* Exercise directions *
Include only the line with "VALUES (@contenuto,@entita) (99, 497)" and the lines after it, each reproduced exactly as it stands in the entries below.

* Input data *
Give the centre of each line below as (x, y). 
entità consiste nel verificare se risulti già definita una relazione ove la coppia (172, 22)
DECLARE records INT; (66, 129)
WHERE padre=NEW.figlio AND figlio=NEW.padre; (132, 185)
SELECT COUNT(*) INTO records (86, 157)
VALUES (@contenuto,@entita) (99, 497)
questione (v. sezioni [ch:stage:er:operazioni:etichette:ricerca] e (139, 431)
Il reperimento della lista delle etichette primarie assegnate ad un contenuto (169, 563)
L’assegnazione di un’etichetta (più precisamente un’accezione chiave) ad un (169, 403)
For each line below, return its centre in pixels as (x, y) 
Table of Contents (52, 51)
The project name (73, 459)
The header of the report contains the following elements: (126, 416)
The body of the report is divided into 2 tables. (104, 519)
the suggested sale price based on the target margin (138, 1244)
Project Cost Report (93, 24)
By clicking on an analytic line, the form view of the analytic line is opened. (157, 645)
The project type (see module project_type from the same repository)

* Response to the exercise *
VALUES (@contenuto,@entita) (99, 497)
questione (v. sezioni [ch:stage:er:operazioni:etichette:ricerca] e (139, 431)
Il reperimento della lista delle etichette primarie assegnate ad un contenuto (169, 563)
L’assegnazione di un’etichetta (più precisamente un’accezione chiave) ad un (169, 403)
For each line below, return its centre in pixels as (x, y) 
Table of Contents (52, 51)
The project name (73, 459)
The header of the report contains the following elements: (126, 416)
The body of the report is divided into 2 tables. (104, 519)
the suggested sale price based on the target margin (138, 1244)
Project Cost Report (93, 24)
By clicking on an analytic line, the form view of the analytic line is opened. (157, 645)
The project type (see module project_type from the same repository)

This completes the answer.